**What you have to do:** Reproduce the data below word for word, setting aside any picture it holds.

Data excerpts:
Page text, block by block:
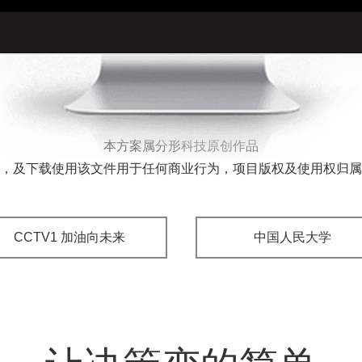
本方案属分形科技原创作品
及下载使用该文件用于任何商业行为，项目版权及使用权归
CCTV1 加油向未来 中国人民大学
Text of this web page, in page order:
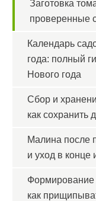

**Completed task:**
Page text, block by block:
本方案属分形科技原创作品
及下载使用该文件用于任何商业行为，项目版权及使用权归
CCTV1 加油向未来 中国人民大学
Text of this web page, in page order:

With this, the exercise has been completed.